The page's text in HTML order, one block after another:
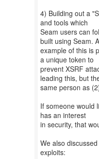
4) Building out a
and tools which
Seam users can
built using Seam.
example of this is
a unique token to
prevent XSRF
leading this, but
same person as
If someone would
has an interest
in security, that
We also
exploits:
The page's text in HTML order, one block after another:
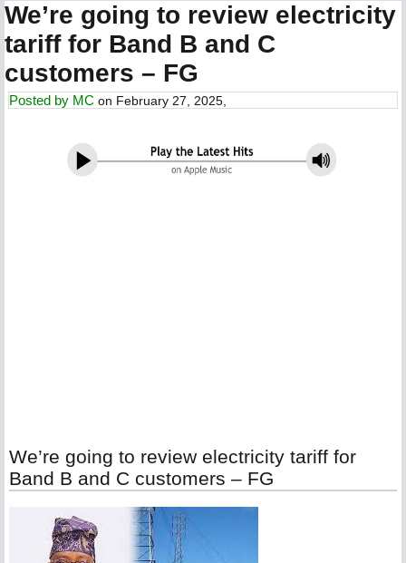
We’re going to review electricity
tariff for Band B and C
customers – FG
Posted by MC on February 27, 2025,
We’re going to review electricity tariff for
Band B and C customers – FG
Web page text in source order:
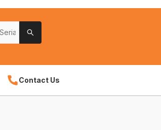
Contact Us
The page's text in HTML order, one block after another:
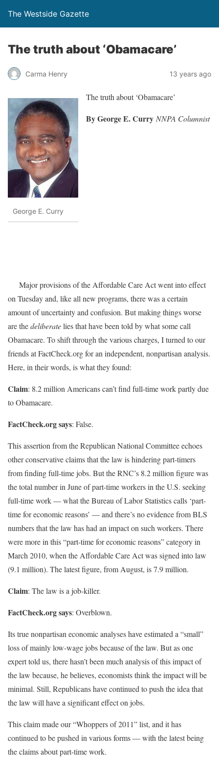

....

* Required action *
Please reproduce every entry above exactly, but leave out the pictures.

* Response *
The page's text in HTML order, one block after another:
4) Building out a
and tools which
Seam users can
built using Seam.
example of this is
a unique token to
prevent XSRF
leading this, but
same person as
If someone would
has an interest
in security, that
We also
exploits:
The page's text in HTML order, one block after another:
We’re going to review electricity
tariff for Band B and C
customers – FG
Posted by MC on February 27, 2025,
We’re going to review electricity tariff for
Band B and C customers – FG
Web page text in source order:
Contact Us
The page's text in HTML order, one block after another:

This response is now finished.